### Information

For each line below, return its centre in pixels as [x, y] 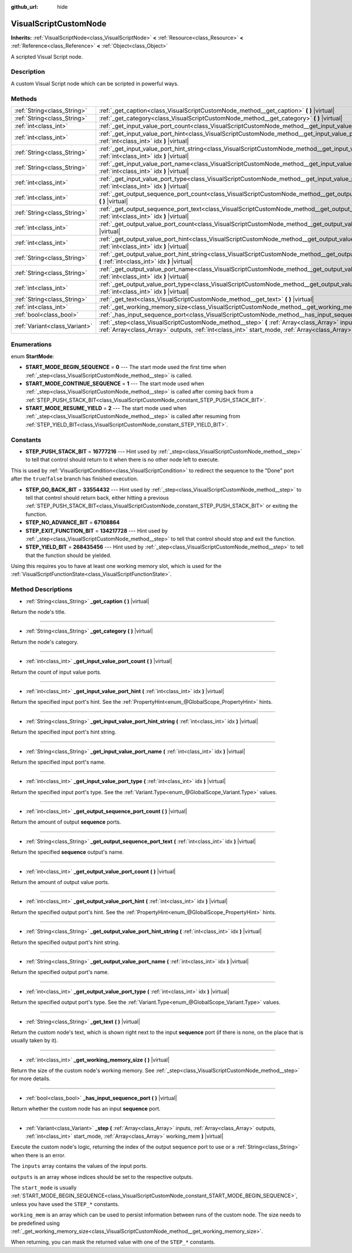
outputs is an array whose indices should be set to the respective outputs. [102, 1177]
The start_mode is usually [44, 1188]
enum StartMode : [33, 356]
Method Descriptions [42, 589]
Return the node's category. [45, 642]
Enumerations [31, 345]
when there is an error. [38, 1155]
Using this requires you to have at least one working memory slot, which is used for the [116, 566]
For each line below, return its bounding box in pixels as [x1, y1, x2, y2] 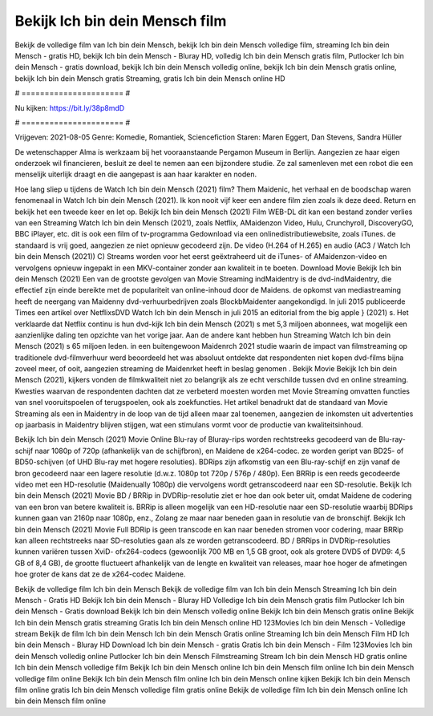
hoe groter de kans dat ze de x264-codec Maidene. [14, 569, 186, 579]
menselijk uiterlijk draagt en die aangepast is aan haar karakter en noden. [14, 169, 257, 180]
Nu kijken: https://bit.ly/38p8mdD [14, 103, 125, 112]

...

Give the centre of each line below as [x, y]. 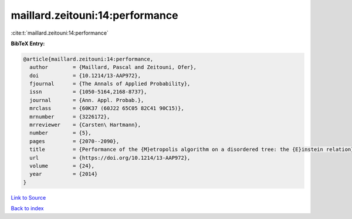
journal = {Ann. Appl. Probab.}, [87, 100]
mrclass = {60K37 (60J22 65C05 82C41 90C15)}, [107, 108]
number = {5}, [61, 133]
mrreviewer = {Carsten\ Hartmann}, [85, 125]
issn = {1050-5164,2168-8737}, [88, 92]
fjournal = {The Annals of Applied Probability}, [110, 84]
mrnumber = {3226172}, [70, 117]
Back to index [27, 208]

---

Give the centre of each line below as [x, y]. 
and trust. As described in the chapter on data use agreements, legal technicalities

### What is being asked
What lines above run from the one with "enum StartMode : [33, 356]" to the one with "menselijk uiterlijk draagt"? Give them again exactly, ends included, and leave the pictures out.

### Response to this exercise
enum StartMode : [33, 356]
Method Descriptions [42, 589]
Return the node's category. [45, 642]
Enumerations [31, 345]
when there is an error. [38, 1155]
Using this requires you to have at least one working memory slot, which is used for the [116, 566]
For each line below, return its bounding box in pixels as [x1, y1, x2, y2] 
hoe groter de kans dat ze de x264-codec Maidene. [14, 569, 186, 579]
menselijk uiterlijk draagt en die aangepast is aan haar karakter en noden. [14, 169, 257, 180]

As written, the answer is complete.